In the end, those identified crosslinks are consistent with the idea of Rcf2 as interacting with the peripheral part of the oxidase. The recently published cryo-structure of complex III2IV resolved Rcf2^107-205 in association with the respirasome where it sits between Cox13 and Cox3 clamped right below Cox12 (Figure 3-8A) (Hartley et al., 2020). This structure not only helped to confirm the proposed crosslinks by analyzing the distances but also indicates in which state the crosslinks occurred. In fact, the distance between Cox12-K41 and Rcf2-K203 measures 11.6 Å, which corresponds well to the linker length of BS³ of 11.4 Å (Figure 3-8B). This implies that the crosslinked Rcf2 is positioned at the supercomplex not only the cytochrome c oxidase itself. It is also interesting to note, that exclusively the C-terminus is resolved in this cryo-structure and it appears that also the Rcf2^C fragment itself can be found crosslinked to Cox12. Since processed Rcf2 is not part of a protein database for mass-spectrometry calculation,

the only evidence is our biochemical analysis. Yet, it indicates that not only full-length Rcf2 but also Rcf2^C is still in proximity to Cox12 and Cox13.

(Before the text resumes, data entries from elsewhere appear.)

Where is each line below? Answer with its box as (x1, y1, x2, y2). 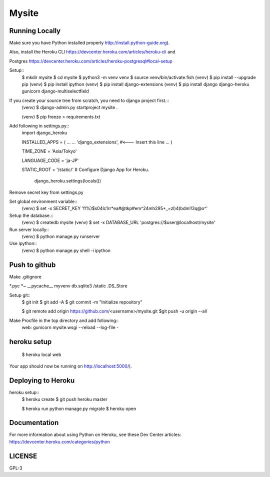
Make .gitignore (9, 273, 42, 279)
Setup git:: (9, 292, 31, 298)
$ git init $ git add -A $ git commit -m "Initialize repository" (21, 299, 142, 305)
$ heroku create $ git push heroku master (21, 396, 107, 402)
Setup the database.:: (9, 212, 53, 218)
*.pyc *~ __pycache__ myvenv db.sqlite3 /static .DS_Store (9, 283, 127, 289)
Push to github (9, 260, 56, 269)
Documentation (9, 418, 59, 427)
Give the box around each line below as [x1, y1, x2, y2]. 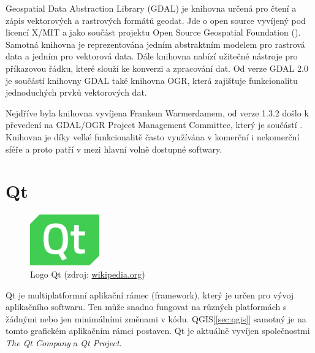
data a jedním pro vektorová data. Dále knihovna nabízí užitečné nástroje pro [6, 50, 298, 63]
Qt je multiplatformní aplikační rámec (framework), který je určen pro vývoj [6, 288, 294, 301]
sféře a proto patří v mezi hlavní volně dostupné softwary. [6, 142, 222, 155]
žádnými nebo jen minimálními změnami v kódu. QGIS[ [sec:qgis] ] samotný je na [6, 312, 306, 325]
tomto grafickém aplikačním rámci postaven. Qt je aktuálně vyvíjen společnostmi [6, 324, 310, 337]
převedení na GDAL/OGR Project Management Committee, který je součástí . [6, 118, 303, 131]
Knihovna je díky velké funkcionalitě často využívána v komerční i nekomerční [6, 130, 300, 143]
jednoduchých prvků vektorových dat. [6, 86, 147, 99]
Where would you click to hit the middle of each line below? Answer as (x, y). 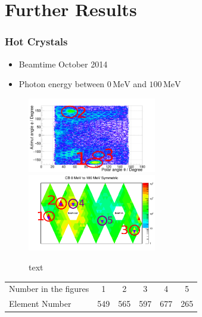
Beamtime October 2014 (63, 64)
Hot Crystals (36, 41)
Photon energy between (62, 84)
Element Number (40, 304)
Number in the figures (49, 289)
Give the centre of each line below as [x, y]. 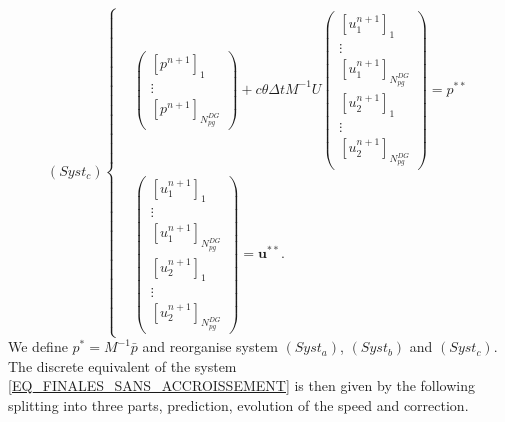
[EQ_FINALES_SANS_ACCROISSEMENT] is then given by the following [242, 385]
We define [38, 346]
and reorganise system [210, 346]
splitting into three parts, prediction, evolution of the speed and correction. [238, 404]
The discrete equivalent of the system [122, 365]
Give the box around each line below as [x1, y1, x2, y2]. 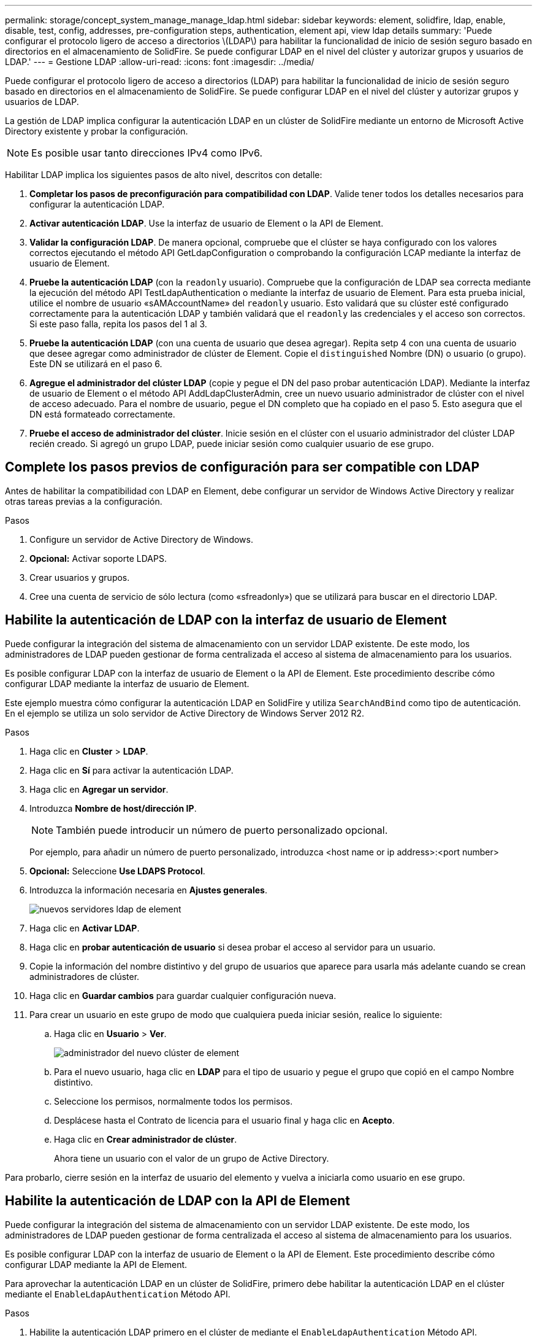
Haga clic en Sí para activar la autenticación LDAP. [29, 764, 234, 775]
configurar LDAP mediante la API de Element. [5, 1259, 188, 1270]
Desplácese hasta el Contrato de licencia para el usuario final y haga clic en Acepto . [54, 1114, 395, 1125]
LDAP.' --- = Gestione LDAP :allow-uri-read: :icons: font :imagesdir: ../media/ [5, 56, 314, 67]
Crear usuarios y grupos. [29, 572, 130, 583]
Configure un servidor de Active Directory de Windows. [29, 534, 253, 545]
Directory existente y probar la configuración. [5, 126, 188, 136]
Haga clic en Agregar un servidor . [29, 783, 169, 795]
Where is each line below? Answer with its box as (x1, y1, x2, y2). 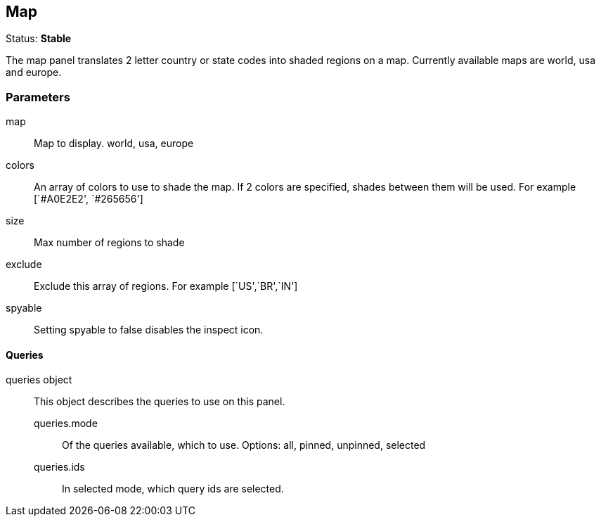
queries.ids (34, 461, 85, 473)
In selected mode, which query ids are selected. (62, 483, 284, 495)
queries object (6, 374, 72, 386)
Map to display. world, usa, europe (34, 137, 194, 150)
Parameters (6, 89, 70, 104)
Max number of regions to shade (34, 236, 185, 249)
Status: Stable (6, 32, 72, 45)
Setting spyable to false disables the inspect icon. (34, 324, 264, 336)
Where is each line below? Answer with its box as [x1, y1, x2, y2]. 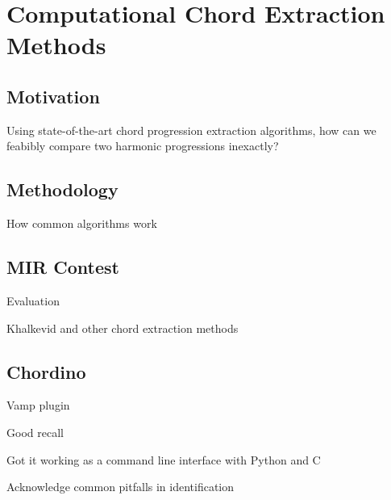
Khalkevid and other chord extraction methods [6, 319, 239, 336]
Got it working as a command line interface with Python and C [6, 451, 321, 468]
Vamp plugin [6, 397, 70, 414]
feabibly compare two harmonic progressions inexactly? [6, 137, 279, 154]
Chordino [6, 359, 86, 384]
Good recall [6, 423, 64, 440]
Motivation [6, 83, 100, 108]
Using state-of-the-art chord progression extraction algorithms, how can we [6, 121, 376, 138]
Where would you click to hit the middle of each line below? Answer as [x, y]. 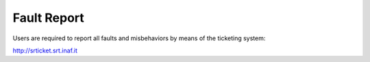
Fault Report [49, 18]
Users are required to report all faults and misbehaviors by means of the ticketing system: [139, 38]
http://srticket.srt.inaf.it [45, 50]
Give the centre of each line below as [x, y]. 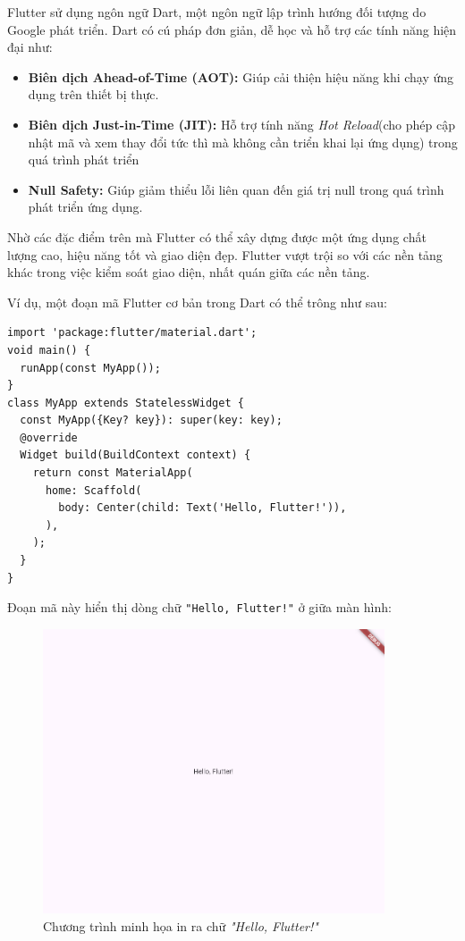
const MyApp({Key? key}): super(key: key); [151, 420]
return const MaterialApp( [113, 473]
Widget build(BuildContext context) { [135, 455]
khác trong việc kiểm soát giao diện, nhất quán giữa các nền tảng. [189, 272]
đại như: [30, 47]
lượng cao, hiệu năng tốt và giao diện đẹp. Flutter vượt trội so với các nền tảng [225, 254]
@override [49, 437]
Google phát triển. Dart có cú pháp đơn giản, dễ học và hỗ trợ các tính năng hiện [232, 29]
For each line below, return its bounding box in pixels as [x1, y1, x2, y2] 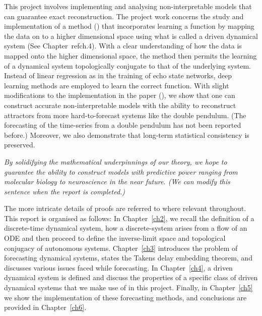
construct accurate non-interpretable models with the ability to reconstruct [4, 99, 236, 110]
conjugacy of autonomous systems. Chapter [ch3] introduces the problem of [4, 242, 238, 253]
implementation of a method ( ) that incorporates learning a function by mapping [4, 21, 254, 31]
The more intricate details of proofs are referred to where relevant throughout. [4, 203, 246, 214]
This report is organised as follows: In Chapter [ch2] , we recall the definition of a [4, 213, 254, 223]
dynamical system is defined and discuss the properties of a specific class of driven [4, 272, 258, 283]
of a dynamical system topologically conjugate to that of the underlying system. [4, 60, 251, 71]
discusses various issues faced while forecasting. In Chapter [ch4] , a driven [4, 262, 233, 273]
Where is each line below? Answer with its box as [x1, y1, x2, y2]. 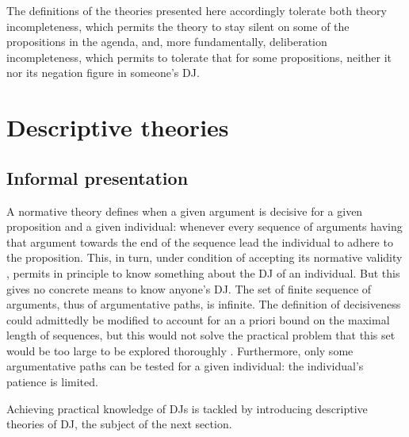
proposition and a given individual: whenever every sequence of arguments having [6, 218, 403, 235]
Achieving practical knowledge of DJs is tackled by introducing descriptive [6, 400, 368, 416]
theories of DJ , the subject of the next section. [6, 416, 232, 432]
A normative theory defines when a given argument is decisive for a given [6, 202, 363, 219]
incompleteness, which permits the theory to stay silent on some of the [6, 17, 350, 34]
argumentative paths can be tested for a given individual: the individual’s [6, 358, 364, 374]
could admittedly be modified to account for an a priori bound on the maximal [6, 311, 390, 328]
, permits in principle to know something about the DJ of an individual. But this [6, 264, 400, 281]
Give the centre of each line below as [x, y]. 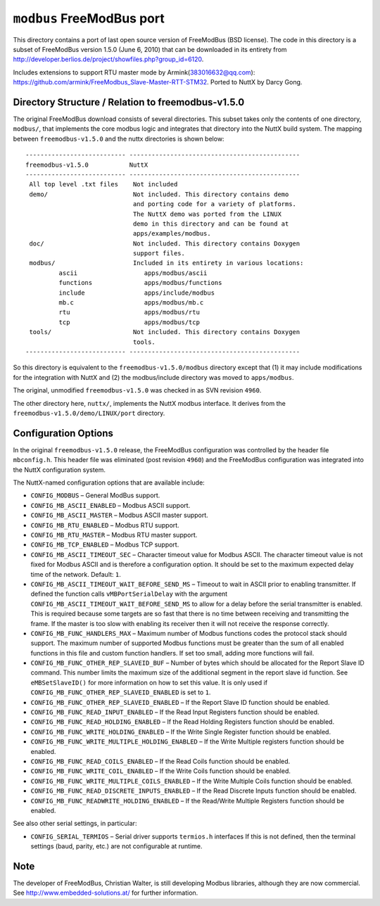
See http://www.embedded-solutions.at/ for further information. [106, 893]
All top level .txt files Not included [103, 184]
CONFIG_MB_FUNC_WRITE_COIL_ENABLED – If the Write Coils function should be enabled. [161, 771]
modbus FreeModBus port [89, 18]
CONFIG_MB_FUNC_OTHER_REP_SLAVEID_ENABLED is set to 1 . [121, 692]
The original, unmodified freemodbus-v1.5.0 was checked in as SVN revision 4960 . [137, 390]
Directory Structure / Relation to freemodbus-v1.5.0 [129, 102]
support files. [159, 254]
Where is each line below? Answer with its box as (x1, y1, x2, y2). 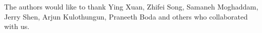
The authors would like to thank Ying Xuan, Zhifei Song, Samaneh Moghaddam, (4, 1, 258, 11)
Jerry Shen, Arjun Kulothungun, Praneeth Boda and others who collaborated (4, 11, 248, 21)
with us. (4, 21, 30, 31)
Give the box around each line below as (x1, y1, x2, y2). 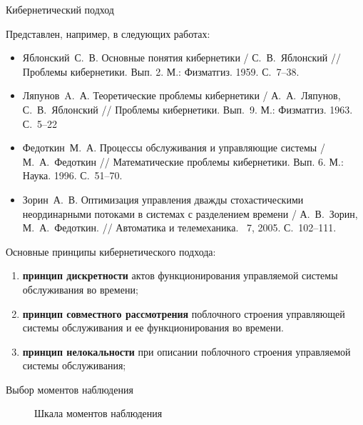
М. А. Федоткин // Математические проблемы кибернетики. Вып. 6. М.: (22, 154, 344, 169)
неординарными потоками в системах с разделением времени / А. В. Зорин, (22, 206, 358, 221)
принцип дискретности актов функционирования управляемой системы (22, 268, 338, 283)
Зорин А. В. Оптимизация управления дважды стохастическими (22, 191, 304, 206)
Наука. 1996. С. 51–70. (22, 168, 123, 183)
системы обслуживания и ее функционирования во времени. (22, 320, 284, 335)
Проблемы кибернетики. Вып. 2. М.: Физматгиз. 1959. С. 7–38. (22, 64, 300, 79)
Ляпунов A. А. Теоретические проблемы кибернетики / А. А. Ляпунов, (22, 88, 341, 103)
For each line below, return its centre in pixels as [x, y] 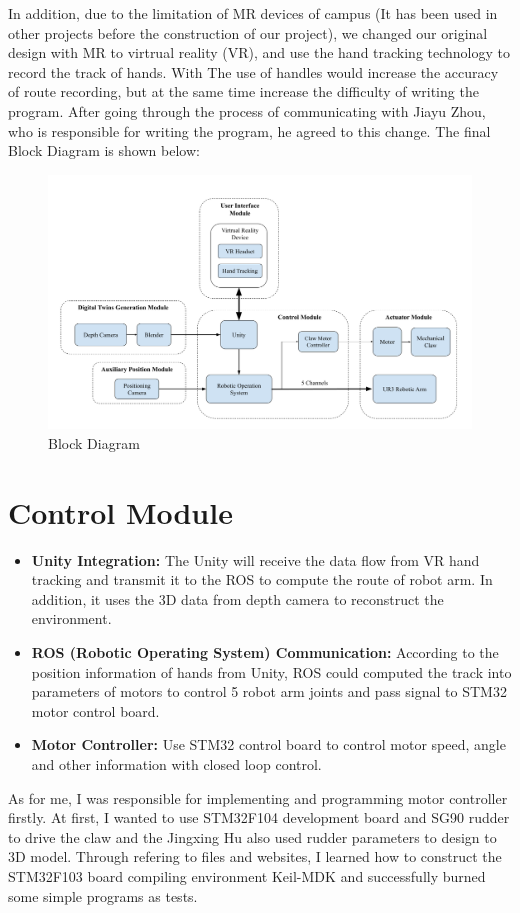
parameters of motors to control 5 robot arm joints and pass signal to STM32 [269, 691]
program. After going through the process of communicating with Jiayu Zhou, [247, 110]
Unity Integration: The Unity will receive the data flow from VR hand [255, 559]
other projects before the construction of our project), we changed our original [248, 32]
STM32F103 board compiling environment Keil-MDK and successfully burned [247, 876]
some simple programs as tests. [103, 895]
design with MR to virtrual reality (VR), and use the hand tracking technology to [259, 52]
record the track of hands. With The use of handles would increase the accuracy [253, 71]

Analyzing the crosslink observed between Rcf2-K203 and Cox13-K85 with the help of the available cryo-structure however, resulted in a distance of 60.5 Å (Figure 3-8C). It is known that the theoretical crosslink linker length can differ from the actual distance. It was shown that BS³ crosslinks up to 30 Å distant lysine chains due to dynamic reasons (Merkley et al., 2014), but the distance between Rcf2 and Cox13 exceeds this threshold twice as much. This suggests that the crosslink between those chains does not take place at the endpoint represented by cryo-EM and might rather be a result of a dynamic interaction of Rcf2 with the cytochrome c oxidase.

Figure 3-8: Structural analysis reveals crosslink of Rcf2 and Cox12 likely to happen at the supercomplex.

A) Localization of Rcf2 at cytochrome c oxidase extracted from cryo-EM structure of Hartley et al. (2020) (PDB ID 6T15).

Dark red: Rcf2, green: Cox13, yellow: Cox12, grey surface: remaining COX subunits B) and C) Crosslink between lysine sidechain K203 of Rcf2 (dark red) and lysine sidechain K41 of Cox12 (yellow) or lysine sidechain K85 of Cox13 (green), respectively. The dashed line indicates the suggested crosslink. Analysis and editing were performed with Pymol software.